Angela Weiss | AFP | Getty Images

Talk of a recession is heating up, with Wall Street veterans flagging the rising risks of a downturn — and offering advice on how to invest during this cycle.

Investment bank Morgan Stanley said that while a recession isn’t its base case, it is its bear case because the risk of one has “gone up materially.”

“Needless to say there are numerous shocks hitting the economy right now that could tip us over into a recession at some point in the next 12 months,” said the investment bank in a May report. It cited factors such as an escalation of the Russia-Ukraine war that may push oil prices to $150, the extremely strong dollar, and crushing cost pressures on companies.

Wall Street veteran Ed Yardeni, who had said in April there was a 30% chance of a recession, last week raised that figure to 40%, while Citi CEO Jane Fraser told CNBC she was convinced that Europe is headed for a recession.

The war in Ukraine has caused energy prices to spike and food prices to rise. The U.S. and U.K. — and other countries around the world — are grappling with inflation that has risen to multi-year highs.

Major stock indexes have posted steep declines since peaking late in 2021 and early this year, with the Nasdaq losing around 23% since the beginning of 2022. The S&P 500 has dropped about 13% in the same period.

Here’s how antsy investors can ride out persistent turbulence in the stock market, according to the experts.

1.    Buy these three sectors

As volatility is set to stick around, Morgan Stanley recommended defensive sectors in a May 16 report on its U.S. stock outlook.
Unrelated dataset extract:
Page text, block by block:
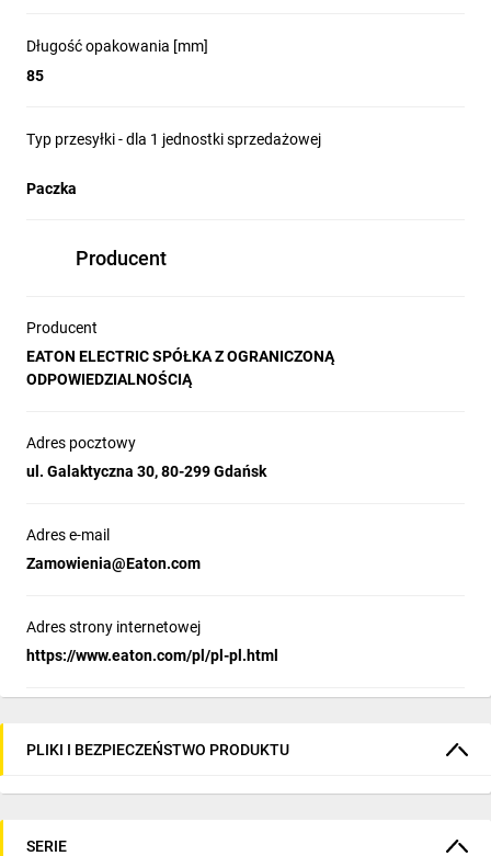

Those include health care, utilities and real estate.

“With the exception of Energy, all of the top performing sectors have come from the defensive end of the spectrum,” Morgan Stanley wrote. “We do not believe defensives will have a great run of absolute performance but they should offer some relative protection as our call for lower earnings and multiples would hit cyclicals harder.”

Defensive stocks provide stable dividends and earnings regardless of the state of the overall stock market, while cyclicals are stocks that can be affected by the cycle of the economy.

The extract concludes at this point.